- Required action:
Give back only the lines in the records below from the one with "be performed. Futhermore, the" to the one with "PASS Muffin Task (84, 374)", both inclusive, word for word.

Stored dataset items:
———

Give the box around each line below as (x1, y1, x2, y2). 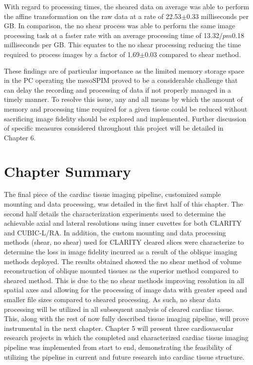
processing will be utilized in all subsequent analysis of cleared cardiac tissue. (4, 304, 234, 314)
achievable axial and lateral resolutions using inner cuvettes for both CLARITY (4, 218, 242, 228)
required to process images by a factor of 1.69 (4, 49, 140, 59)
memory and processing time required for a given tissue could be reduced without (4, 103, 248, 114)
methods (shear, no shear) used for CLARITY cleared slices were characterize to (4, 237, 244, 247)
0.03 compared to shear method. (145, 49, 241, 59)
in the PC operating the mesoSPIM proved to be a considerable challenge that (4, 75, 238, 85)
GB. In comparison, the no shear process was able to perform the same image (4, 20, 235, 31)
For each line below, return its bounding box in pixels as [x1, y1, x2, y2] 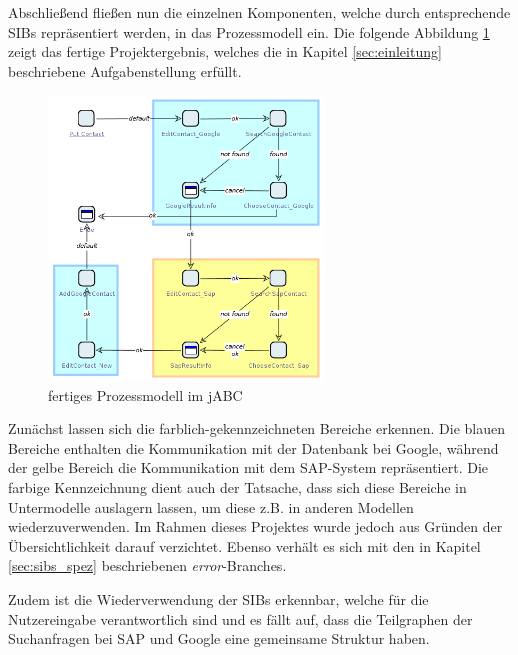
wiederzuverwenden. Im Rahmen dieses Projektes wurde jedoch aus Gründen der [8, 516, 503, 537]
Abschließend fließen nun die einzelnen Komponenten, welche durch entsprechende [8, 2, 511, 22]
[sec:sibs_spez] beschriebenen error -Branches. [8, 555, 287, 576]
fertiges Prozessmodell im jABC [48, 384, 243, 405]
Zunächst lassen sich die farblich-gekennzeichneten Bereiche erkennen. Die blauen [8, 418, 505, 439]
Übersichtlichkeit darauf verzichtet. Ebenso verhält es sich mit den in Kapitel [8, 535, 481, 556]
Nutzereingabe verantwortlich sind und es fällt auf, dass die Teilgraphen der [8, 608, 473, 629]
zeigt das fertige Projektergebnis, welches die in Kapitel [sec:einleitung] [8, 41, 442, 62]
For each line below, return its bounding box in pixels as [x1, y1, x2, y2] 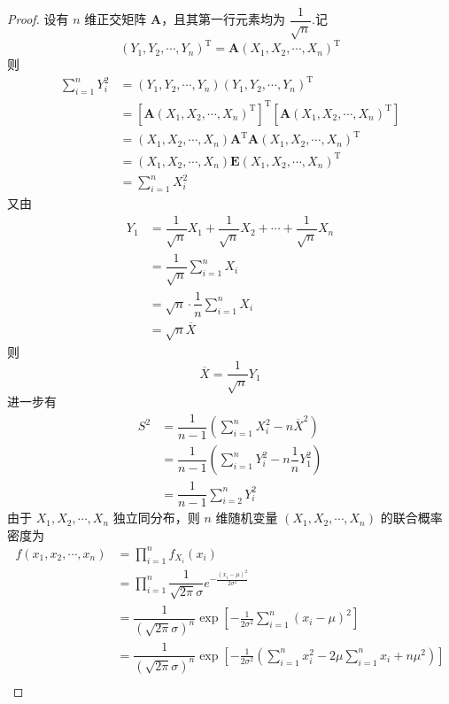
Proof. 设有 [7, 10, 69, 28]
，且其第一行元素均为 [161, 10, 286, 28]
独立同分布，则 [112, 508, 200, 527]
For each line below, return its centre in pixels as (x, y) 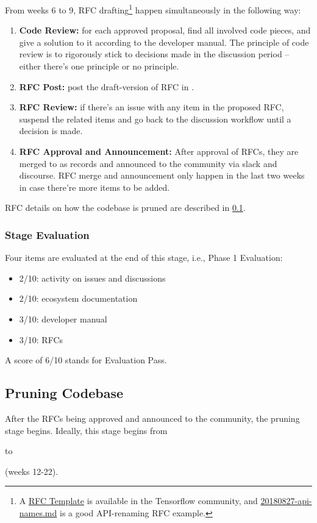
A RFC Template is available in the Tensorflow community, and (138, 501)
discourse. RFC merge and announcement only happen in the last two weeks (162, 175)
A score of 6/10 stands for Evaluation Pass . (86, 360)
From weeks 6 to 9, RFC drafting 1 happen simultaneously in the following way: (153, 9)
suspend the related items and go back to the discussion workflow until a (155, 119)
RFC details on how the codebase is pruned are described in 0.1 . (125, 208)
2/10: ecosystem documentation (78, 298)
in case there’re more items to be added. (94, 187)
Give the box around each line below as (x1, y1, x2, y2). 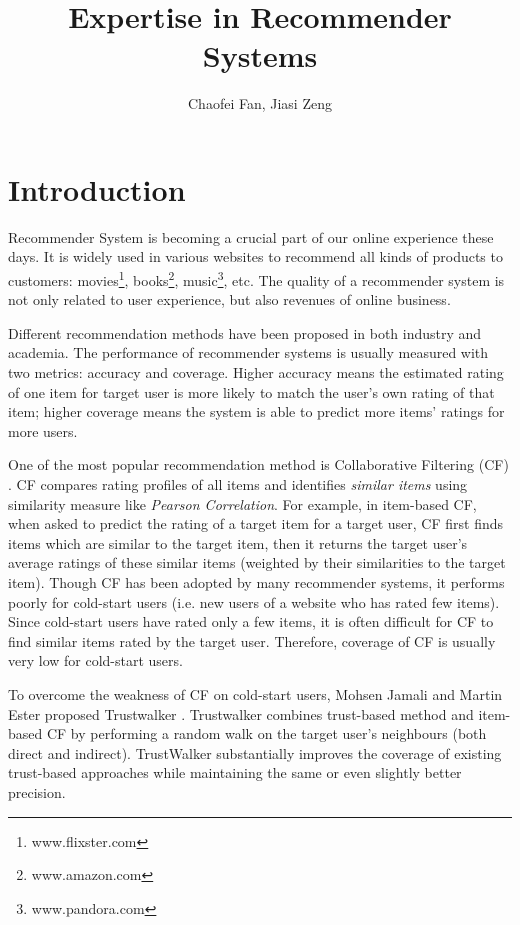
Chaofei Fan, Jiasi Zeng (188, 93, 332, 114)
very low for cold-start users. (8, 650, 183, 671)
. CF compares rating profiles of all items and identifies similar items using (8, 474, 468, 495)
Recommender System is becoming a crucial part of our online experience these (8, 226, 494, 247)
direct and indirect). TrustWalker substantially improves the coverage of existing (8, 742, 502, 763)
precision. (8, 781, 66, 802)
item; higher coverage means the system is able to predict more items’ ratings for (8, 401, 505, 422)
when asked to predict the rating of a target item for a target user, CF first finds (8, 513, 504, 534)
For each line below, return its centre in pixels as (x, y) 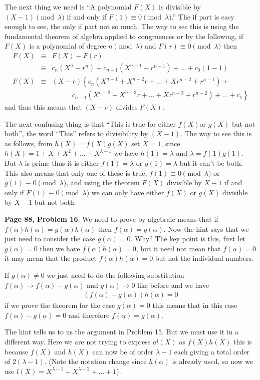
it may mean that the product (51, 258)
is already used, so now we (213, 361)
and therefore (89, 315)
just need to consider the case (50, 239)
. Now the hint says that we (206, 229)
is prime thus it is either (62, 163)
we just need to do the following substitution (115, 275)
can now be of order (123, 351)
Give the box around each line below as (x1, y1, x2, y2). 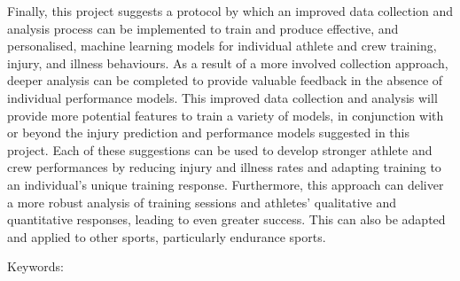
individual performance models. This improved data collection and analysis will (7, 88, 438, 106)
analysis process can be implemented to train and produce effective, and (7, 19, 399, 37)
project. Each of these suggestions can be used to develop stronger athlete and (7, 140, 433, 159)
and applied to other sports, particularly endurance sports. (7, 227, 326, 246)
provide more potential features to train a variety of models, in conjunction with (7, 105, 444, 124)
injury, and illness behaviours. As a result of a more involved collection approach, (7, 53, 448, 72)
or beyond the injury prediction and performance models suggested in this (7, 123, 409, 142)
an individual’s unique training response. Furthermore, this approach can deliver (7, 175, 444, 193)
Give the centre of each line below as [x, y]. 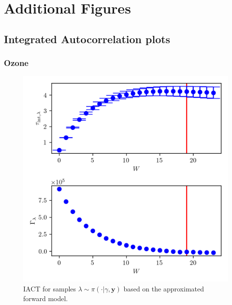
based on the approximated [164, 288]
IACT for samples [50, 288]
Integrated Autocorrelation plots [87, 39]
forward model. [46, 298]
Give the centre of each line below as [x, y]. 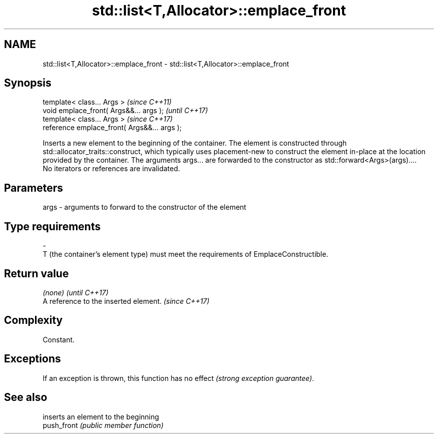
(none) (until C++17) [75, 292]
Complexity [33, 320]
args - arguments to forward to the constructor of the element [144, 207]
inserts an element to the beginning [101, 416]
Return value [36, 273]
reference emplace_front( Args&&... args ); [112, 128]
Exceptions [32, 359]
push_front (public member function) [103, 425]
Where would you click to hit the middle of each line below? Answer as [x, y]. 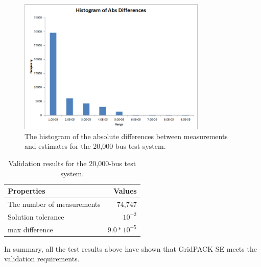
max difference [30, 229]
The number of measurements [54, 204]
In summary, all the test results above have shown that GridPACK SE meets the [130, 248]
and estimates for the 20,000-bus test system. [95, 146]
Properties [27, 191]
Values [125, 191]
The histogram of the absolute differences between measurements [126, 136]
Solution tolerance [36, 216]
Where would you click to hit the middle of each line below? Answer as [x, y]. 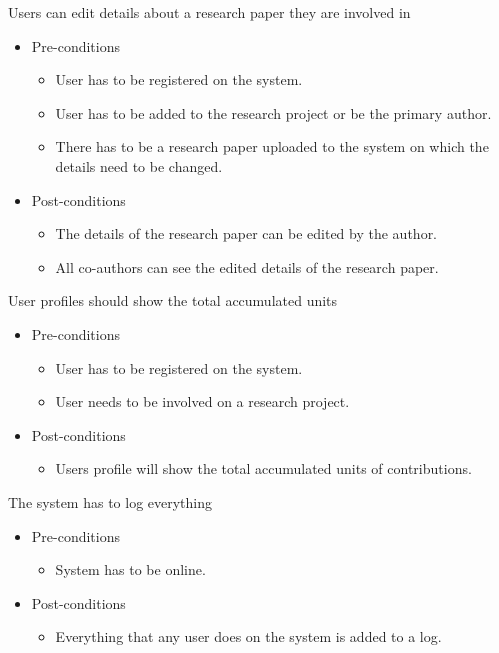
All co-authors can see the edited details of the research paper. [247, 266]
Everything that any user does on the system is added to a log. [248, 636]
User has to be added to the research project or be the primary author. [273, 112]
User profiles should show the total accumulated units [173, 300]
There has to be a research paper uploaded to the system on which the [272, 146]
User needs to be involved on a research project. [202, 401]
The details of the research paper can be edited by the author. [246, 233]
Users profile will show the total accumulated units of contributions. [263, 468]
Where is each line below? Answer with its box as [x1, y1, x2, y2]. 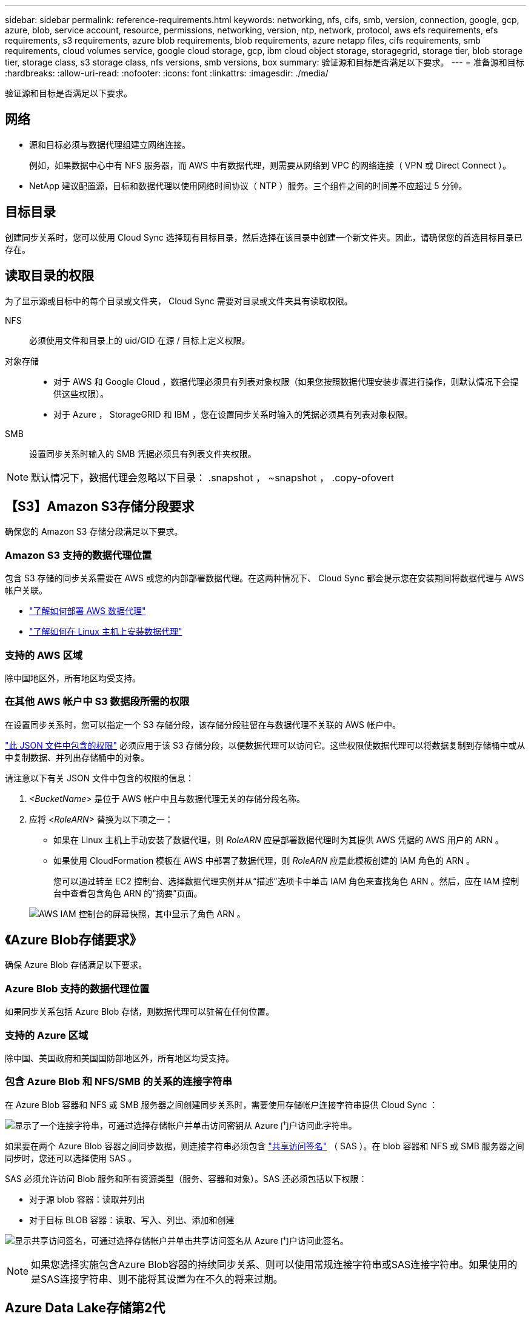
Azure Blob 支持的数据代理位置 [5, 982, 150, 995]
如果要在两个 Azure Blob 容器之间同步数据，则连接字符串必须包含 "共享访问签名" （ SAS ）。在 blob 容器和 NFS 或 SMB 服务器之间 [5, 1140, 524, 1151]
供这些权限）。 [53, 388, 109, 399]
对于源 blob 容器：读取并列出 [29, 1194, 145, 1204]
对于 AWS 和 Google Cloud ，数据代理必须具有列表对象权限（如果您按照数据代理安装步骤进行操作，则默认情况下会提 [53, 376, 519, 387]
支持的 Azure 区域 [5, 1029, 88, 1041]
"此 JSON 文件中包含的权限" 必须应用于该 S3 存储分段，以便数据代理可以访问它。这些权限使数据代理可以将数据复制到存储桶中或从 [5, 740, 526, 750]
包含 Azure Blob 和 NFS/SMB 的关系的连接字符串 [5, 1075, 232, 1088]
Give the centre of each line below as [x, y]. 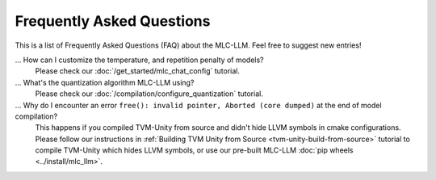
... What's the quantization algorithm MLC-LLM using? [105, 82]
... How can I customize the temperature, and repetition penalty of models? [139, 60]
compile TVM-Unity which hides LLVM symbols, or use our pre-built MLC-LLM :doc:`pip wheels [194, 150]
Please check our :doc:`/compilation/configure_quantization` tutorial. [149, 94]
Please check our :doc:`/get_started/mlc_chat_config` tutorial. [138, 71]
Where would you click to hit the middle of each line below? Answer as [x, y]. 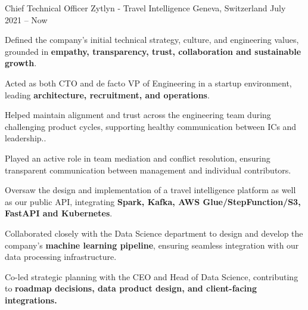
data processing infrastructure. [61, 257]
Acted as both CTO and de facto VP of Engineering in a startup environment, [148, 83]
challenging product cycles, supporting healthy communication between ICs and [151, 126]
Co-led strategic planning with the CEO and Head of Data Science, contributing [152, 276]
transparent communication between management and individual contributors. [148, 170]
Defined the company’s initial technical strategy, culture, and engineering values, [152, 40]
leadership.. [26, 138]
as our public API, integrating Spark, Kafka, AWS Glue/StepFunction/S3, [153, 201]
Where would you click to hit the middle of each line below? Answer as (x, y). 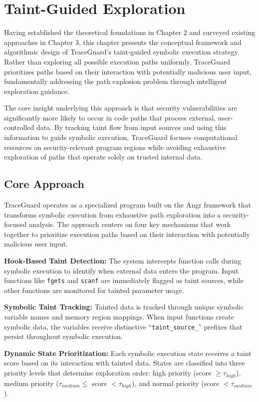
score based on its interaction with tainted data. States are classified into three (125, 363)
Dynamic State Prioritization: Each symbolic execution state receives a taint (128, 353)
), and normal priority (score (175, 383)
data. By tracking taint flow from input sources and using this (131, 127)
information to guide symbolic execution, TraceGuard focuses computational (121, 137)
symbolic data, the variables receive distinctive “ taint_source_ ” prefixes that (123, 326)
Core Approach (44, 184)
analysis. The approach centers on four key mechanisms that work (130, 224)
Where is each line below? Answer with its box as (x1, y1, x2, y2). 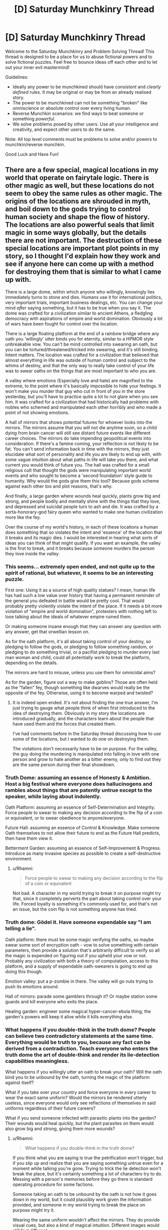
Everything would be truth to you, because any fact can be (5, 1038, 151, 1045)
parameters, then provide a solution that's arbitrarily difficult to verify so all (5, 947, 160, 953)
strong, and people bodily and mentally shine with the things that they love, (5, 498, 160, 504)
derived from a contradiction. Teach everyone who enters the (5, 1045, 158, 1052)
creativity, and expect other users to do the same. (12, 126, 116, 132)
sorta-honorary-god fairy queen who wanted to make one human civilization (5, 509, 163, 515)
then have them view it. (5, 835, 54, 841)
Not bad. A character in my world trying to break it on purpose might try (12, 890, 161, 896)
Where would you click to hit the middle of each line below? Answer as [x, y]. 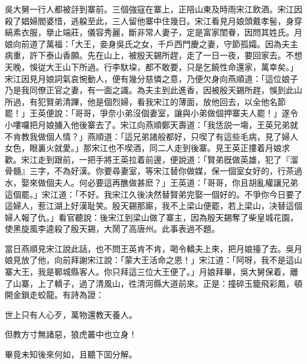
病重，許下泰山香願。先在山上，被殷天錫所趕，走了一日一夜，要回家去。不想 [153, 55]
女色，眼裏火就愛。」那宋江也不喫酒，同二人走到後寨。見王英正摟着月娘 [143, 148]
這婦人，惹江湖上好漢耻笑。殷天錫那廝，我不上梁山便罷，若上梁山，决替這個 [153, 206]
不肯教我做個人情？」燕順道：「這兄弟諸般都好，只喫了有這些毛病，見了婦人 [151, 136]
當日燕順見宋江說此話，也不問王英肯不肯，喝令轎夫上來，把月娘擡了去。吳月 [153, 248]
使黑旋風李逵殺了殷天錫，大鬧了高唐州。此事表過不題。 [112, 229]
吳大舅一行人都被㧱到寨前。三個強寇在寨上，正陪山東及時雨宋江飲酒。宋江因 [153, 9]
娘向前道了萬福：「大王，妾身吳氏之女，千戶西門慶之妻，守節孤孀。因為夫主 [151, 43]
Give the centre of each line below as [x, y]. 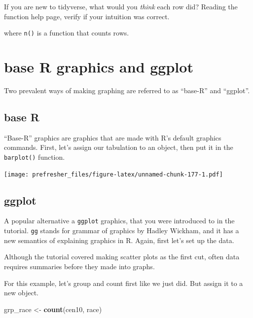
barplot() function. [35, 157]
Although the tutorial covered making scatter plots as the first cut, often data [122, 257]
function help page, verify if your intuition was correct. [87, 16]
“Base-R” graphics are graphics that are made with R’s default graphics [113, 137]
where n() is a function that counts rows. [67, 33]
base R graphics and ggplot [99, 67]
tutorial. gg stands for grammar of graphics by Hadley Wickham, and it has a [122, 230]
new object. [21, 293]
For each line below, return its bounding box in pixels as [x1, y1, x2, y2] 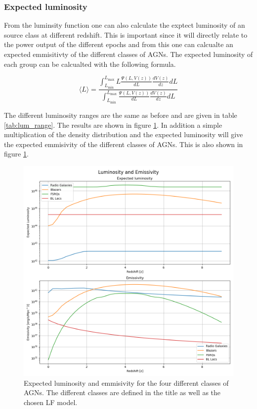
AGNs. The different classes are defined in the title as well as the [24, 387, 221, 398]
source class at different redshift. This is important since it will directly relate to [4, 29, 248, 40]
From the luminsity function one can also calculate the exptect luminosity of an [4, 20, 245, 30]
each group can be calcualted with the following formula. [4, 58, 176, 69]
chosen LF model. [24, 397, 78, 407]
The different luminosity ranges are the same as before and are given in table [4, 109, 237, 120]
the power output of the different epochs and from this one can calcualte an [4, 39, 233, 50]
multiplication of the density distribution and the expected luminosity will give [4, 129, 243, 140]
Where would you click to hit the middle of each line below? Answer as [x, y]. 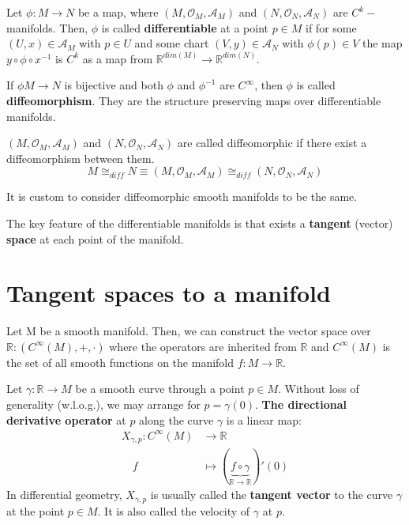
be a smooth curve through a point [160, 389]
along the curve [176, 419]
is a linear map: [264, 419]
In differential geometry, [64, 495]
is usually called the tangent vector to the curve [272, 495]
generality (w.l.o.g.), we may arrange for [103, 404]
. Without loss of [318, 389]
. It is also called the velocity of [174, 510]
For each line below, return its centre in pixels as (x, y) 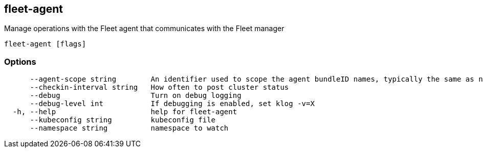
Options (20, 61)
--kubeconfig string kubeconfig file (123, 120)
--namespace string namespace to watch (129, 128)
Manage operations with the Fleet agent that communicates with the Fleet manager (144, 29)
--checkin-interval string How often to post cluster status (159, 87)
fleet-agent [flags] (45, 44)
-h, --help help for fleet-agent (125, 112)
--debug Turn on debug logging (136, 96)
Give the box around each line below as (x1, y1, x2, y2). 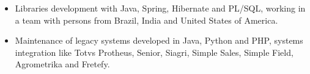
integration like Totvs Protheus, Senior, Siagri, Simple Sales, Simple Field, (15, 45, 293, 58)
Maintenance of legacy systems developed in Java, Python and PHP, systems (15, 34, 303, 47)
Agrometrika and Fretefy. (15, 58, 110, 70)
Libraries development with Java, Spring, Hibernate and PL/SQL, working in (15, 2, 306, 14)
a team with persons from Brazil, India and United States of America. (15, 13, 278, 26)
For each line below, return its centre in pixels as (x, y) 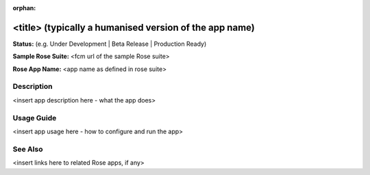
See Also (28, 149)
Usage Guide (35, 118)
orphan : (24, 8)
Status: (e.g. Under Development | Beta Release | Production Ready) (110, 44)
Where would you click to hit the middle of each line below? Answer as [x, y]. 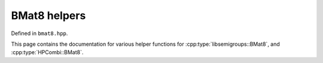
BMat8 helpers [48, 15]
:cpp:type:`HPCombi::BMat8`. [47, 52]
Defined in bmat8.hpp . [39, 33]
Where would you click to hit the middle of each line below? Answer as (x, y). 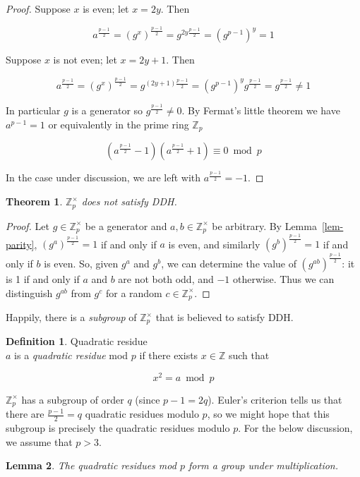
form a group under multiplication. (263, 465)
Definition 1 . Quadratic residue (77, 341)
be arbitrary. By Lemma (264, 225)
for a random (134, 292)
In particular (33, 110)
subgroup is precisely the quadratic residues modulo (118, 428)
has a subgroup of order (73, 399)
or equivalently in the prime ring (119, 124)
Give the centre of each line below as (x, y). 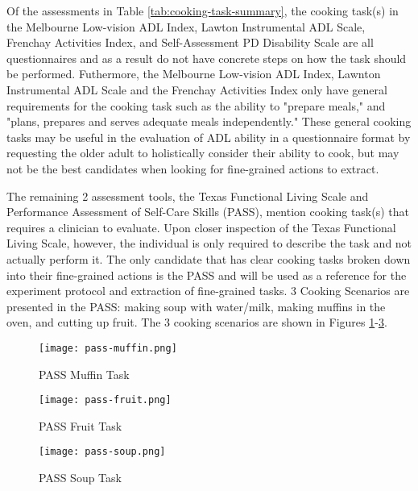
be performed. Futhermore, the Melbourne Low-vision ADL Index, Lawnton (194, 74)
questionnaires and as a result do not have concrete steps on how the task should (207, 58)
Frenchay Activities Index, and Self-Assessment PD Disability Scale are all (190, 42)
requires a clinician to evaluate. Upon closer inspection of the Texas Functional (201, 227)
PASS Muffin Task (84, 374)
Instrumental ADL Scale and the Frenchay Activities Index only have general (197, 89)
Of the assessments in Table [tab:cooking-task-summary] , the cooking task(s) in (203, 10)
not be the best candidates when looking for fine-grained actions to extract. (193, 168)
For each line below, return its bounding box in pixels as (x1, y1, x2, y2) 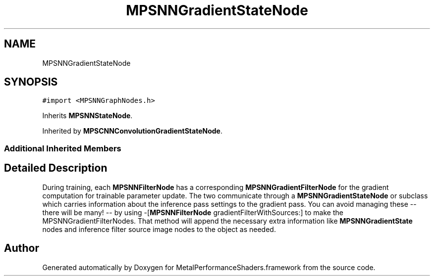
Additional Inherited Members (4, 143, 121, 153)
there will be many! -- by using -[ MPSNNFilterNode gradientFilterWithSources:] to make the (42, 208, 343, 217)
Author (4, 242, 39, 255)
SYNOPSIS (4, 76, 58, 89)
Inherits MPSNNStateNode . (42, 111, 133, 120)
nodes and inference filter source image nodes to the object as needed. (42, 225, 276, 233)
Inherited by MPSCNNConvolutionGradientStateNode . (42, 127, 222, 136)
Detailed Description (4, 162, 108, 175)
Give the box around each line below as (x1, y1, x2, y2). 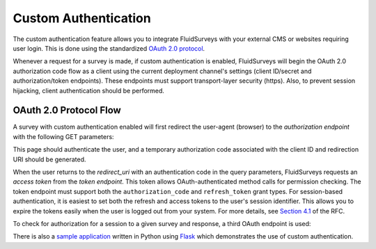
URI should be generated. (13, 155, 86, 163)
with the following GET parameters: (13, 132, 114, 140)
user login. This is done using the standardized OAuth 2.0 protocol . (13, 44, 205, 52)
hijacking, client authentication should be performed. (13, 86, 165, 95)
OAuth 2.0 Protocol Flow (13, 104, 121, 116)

———

- Output of the exercise:
be performed. Futhermore, the Melbourne Low-vision ADL Index, Lawnton (194, 74)
questionnaires and as a result do not have concrete steps on how the task should (207, 58)
Frenchay Activities Index, and Self-Assessment PD Disability Scale are all (190, 42)
requires a clinician to evaluate. Upon closer inspection of the Texas Functional (201, 227)
PASS Muffin Task (84, 374)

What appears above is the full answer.